Material supplied —
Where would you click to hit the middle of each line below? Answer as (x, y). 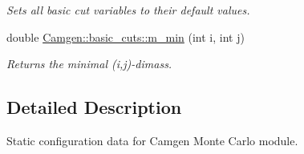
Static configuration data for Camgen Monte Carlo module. (152, 140)
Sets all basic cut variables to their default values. (128, 10)
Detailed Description (94, 107)
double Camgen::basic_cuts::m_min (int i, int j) (126, 36)
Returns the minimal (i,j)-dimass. (89, 64)
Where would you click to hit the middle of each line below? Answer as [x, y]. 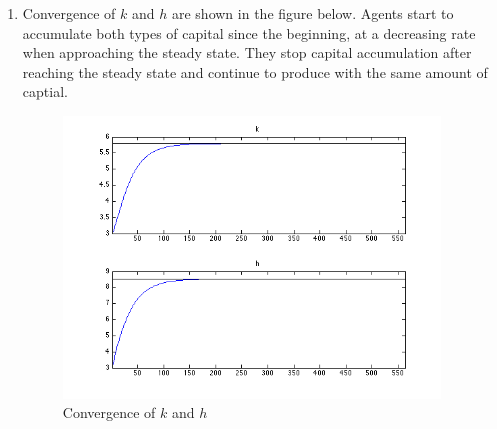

About this exercise — Strip out the pictures and reproduce the remaining material above exactly.

Answer to this task —
Where would you click to hit the middle of each line below? Answer as (x, y). 
Static configuration data for Camgen Monte Carlo module. (152, 140)
Sets all basic cut variables to their default values. (128, 10)
Detailed Description (94, 107)
double Camgen::basic_cuts::m_min (int i, int j) (126, 36)
Returns the minimal (i,j)-dimass. (89, 64)
Where would you click to hit the middle of each line below? Answer as [x, y]. 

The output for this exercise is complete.